September 23, 2007

Looking Forward


23 September 2007. It’s just two days from now and Yam celebrates the first year anniversary of her bone marrow transplant. Sounds remarkably good? It is.

Two days ago, she was discharged from a five-day hospitalization at the Asian Hospital in Muntinlupa after 13 days at the San Pedro Hospital, Davao City. She had intermittent fever and persistently low blood counts. Relapse was ruled out while still at San Pedro. Infection with the dreaded cytomegalovirus was ruled out on her third day at Asian. She still has low blood counts which she needs to recover from before going back to school, perhaps in a week.

Setbacks are not uncommon to patients like her. After transplant, she bounced back fast. She engrafted two days earlier than usual, was discharged a week earlier than most, and was cleared to travel back to Davao three weeks earlier than the 100 day mark. It was generally smooth sailing from here with few setbacks. These included the need to administer valganciclovir to control cytomegalovirus two days after her initial discharge last October, an involuntary muscle contraction due to ion imbalance last February, hives in July, a bacterial infection in August, and this period.

Looking forward to the first year anniversary, was it really worth all the risk? We considered two views. First, that of medical science:

"The hope with a transplant is to cure the underlying disease," says Christopher Bredeson, M.D., M.S., assistant professor of medicine at the Medical College of Wisconsin. "Chemotherapy, on the other hand, is not a cure..." Relapse rate in chemotherapy patients is very high, while in the transplant patients it is much lower. That would seem to make a transplant the treatment of choice -- no question. But there is another factor to consider: there is up-front mortality with BMT. Between 20 percent and 40 percent of patients die of complications directly related to bone marrow transplant. One of these is Graft-vs-Host Disease (GVHD) which occurs when the cells from donor bone marrow attack the host cells it considers foreign.

"It's a balancing act," Dr. Bredeson says. "In a young patient, a transplant may be worth the risk for long life. In an older patient who says 'I just want to see my grandson get married in the fall,' it may not be."

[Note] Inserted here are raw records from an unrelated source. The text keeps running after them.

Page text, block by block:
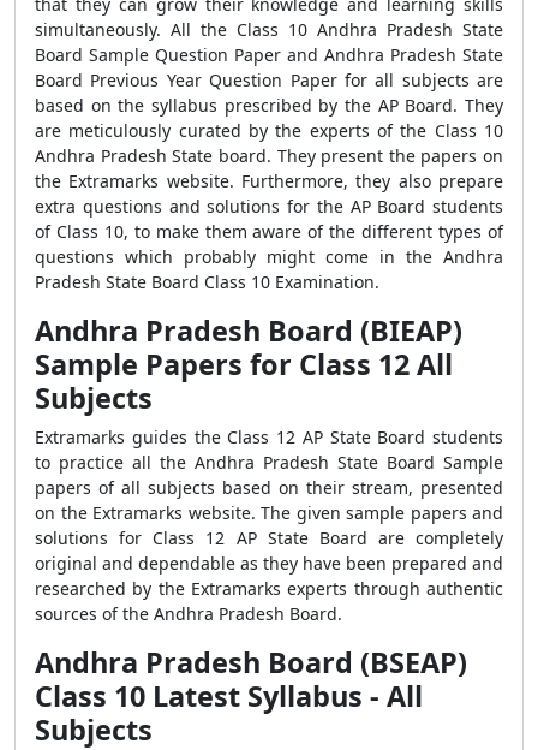
simultaneously. All the Class 10 Andhra Pradesh State
Board Sample Question Paper and Andhra Pradesh State
Board Previous Year Question Paper for all subjects are
based on the syllabus prescribed by the AP Board. They
are meticulously curated by the experts of the Class 10
Andhra Pradesh State board. They present the papers on
the Extramarks website. Furthermore, they also prepare
extra questions and solutions for the AP Board students
of Class 10, to make them aware of the different types of
questions which probably might come in the Andhra
Pradesh State Board Class 10 Examination.
Andhra Pradesh Board (BIEAP)
Sample Papers for Class 12 All
Subjects
Extramarks guides the Class 12 AP State Board students
to practice all the Andhra Pradesh State Board Sample
papers of all subjects based on their stream, presented
on the Extramarks website. The given sample papers and
solutions for Class 12 AP State Board are completely
original and dependable as they have been prepared and
researched by the Extramarks experts through authentic
sources of the Andhra Pradesh Board.
Andhra Pradesh Board (BSEAP)
Class 10 Latest Syllabus - All
Subjects

Our view when we were in the maelstrom of decision-making was perhaps typical of parents. We just wanted to do everything and anything for our daughter. We didn’t leave things to chance, we didn’t relish the thoughts of, “what if…”, “why didn’t we…”. We confronted the situation like it was war, and we were determined to win. Or if we were to lose, then we lose with our boots on.

Now, more than a year after deciding on the transplant, we feel secured of our decision. The setbacks, preventive measures, periodic check up and treatment our daughter needed to go through after the transplant are but integral consequences of that decision.

Today, we are looking forward to relish our daughter’s long, meaningful life, and to better appreciate the "why" of all these things. These, to us and the countless good Samaritans who helped us, is the heart of the matter.